╭─ Material for the task

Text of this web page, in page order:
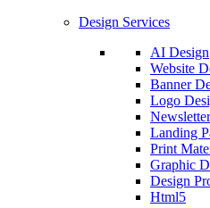
Design Services
AI Design
Website
Banner
Logo
Landing
Print
Graphic
Design
Html5
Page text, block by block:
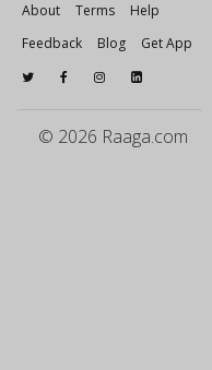
About Terms
Help
Feedback
Blog Get App
© 2026 Raaga.com
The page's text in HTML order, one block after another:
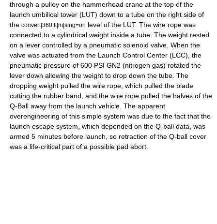
through a pulley on the hammerhead crane at the top of the
launch umbilical tower (LUT) down to a tube on the right side of
the convert|360|ft|m|sing=on level of the LUT. The wire rope was
connected to a cylindrical weight inside a tube. The weight rested
on a lever controlled by a pneumatic solenoid valve. When the
valve was actuated from the Launch Control Center (LCC), the
pneumatic pressure of 600 PSI GN2 (nitrogen gas) rotated the
lever down allowing the weight to drop down the tube. The
dropping weight pulled the wire rope, which pulled the blade
cutting the rubber band, and the wire rope pulled the halves of the
Q-Ball away from the launch vehicle. The apparent
overengineering of this simple system was due to the fact that the
launch escape system, which depended on the Q-ball data, was
armed 5 minutes before launch, so retraction of the Q-ball cover
was a life-critical part of a possible pad abort.
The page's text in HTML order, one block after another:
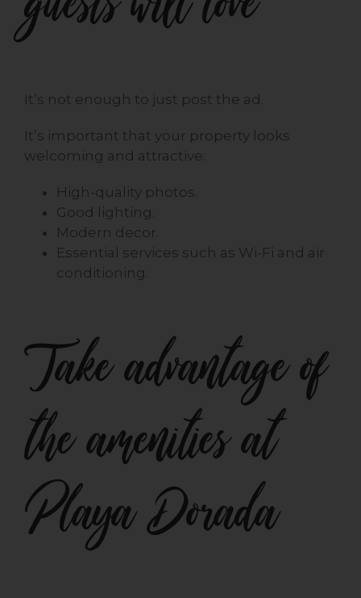
It’s not enough to just post the ad.
It’s important that your property looks
welcoming and attractive:
High-quality photos.
Good lighting.
Modern decor.
Essential services such as Wi-Fi and air
conditioning.
Take advantage of
the amenities at
Playa Dorada
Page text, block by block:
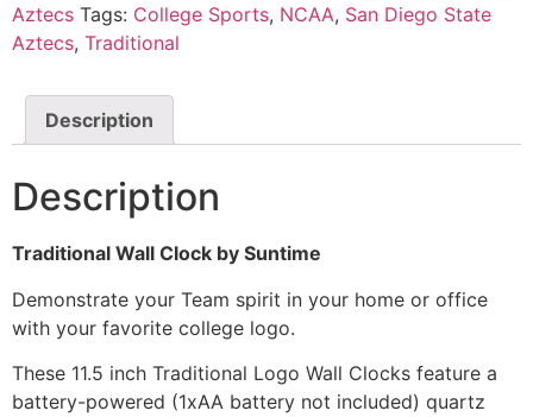
Aztecs Tags: College Sports, NCAA, San Diego State
Aztecs, Traditional
Description
Description
Traditional Wall Clock by Suntime
Demonstrate your Team spirit in your home or office
with your favorite college logo.
These 11.5 inch Traditional Logo Wall Clocks feature a
battery-powered (1xAA battery not included) quartz
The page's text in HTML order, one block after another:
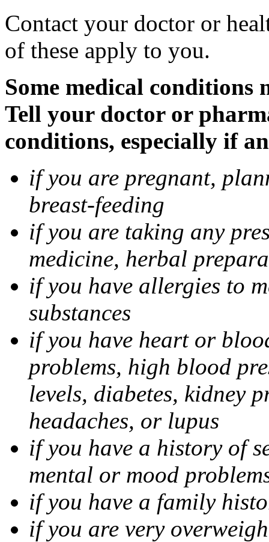
Contact your doctor or
of these apply to you.
Some medical
Tell your doctor or
conditions, especially if
if you are pregnant,
breast-feeding
if you are taking any
medicine, herbal
if you have allergies to
substances
if you have heart or
problems, high blood
levels, diabetes, kidney
headaches, or lupus
if you have a history of
mental or mood
if you have a family
if you are very
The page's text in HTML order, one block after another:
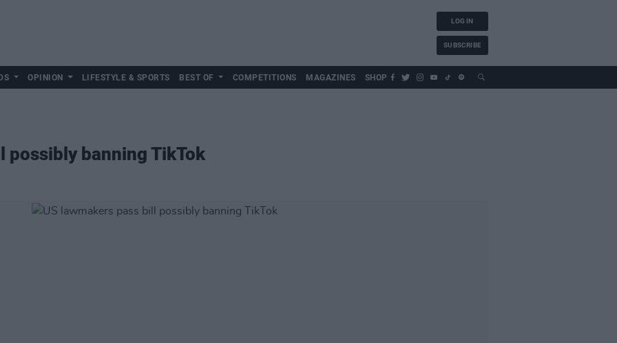
LOG IN
SUBSCRIBE
OPINION LIFESTYLE & SPORTS BEST OF COMPETITIONS MAGAZINES SHOP
possibly banning TikTok
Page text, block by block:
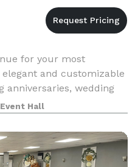
for your most
and customizable
anniversaries, wedding
a beautiful
Hall
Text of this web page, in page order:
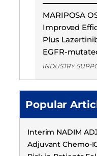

╰─

Problem statement – A complete and exact copy of the records is required. Exclude the pictures.

Response to this task –
Text of this web page, in page order:
Design Services
AI Design
Website
Banner
Logo
Landing
Print
Graphic
Design
Html5
Page text, block by block:
About Terms
Help
Feedback
Blog Get App
© 2026 Raaga.com
The page's text in HTML order, one block after another:
through a pulley on the hammerhead crane at the top of the
launch umbilical tower (LUT) down to a tube on the right side of
the convert|360|ft|m|sing=on level of the LUT. The wire rope was
connected to a cylindrical weight inside a tube. The weight rested
on a lever controlled by a pneumatic solenoid valve. When the
valve was actuated from the Launch Control Center (LCC), the
pneumatic pressure of 600 PSI GN2 (nitrogen gas) rotated the
lever down allowing the weight to drop down the tube. The
dropping weight pulled the wire rope, which pulled the blade
cutting the rubber band, and the wire rope pulled the halves of the
Q-Ball away from the launch vehicle. The apparent
overengineering of this simple system was due to the fact that the
launch escape system, which depended on the Q-ball data, was
armed 5 minutes before launch, so retraction of the Q-ball cover
was a life-critical part of a possible pad abort.
The page's text in HTML order, one block after another:
It’s not enough to just post the ad.
It’s important that your property looks
welcoming and attractive:
High-quality photos.
Good lighting.
Modern decor.
Essential services such as Wi-Fi and air
conditioning.
Take advantage of
the amenities at
Playa Dorada
Page text, block by block:
Aztecs Tags: College Sports, NCAA, San Diego State
Aztecs, Traditional
Description
Description
Traditional Wall Clock by Suntime
Demonstrate your Team spirit in your home or office
with your favorite college logo.
These 11.5 inch Traditional Logo Wall Clocks feature a
battery-powered (1xAA battery not included) quartz
The page's text in HTML order, one block after another:
Contact your doctor or
of these apply to you.
Some medical
Tell your doctor or
conditions, especially if
if you are pregnant,
breast-feeding
if you are taking any
medicine, herbal
if you have allergies to
substances
if you have heart or
problems, high blood
levels, diabetes, kidney
headaches, or lupus
if you have a history of
mental or mood
if you have a family
if you are very
The page's text in HTML order, one block after another:
LOG IN
SUBSCRIBE
OPINION LIFESTYLE & SPORTS BEST OF COMPETITIONS MAGAZINES SHOP
possibly banning TikTok
Page text, block by block:
for your most
and customizable
anniversaries, wedding
a beautiful
Hall
Text of this web page, in page order:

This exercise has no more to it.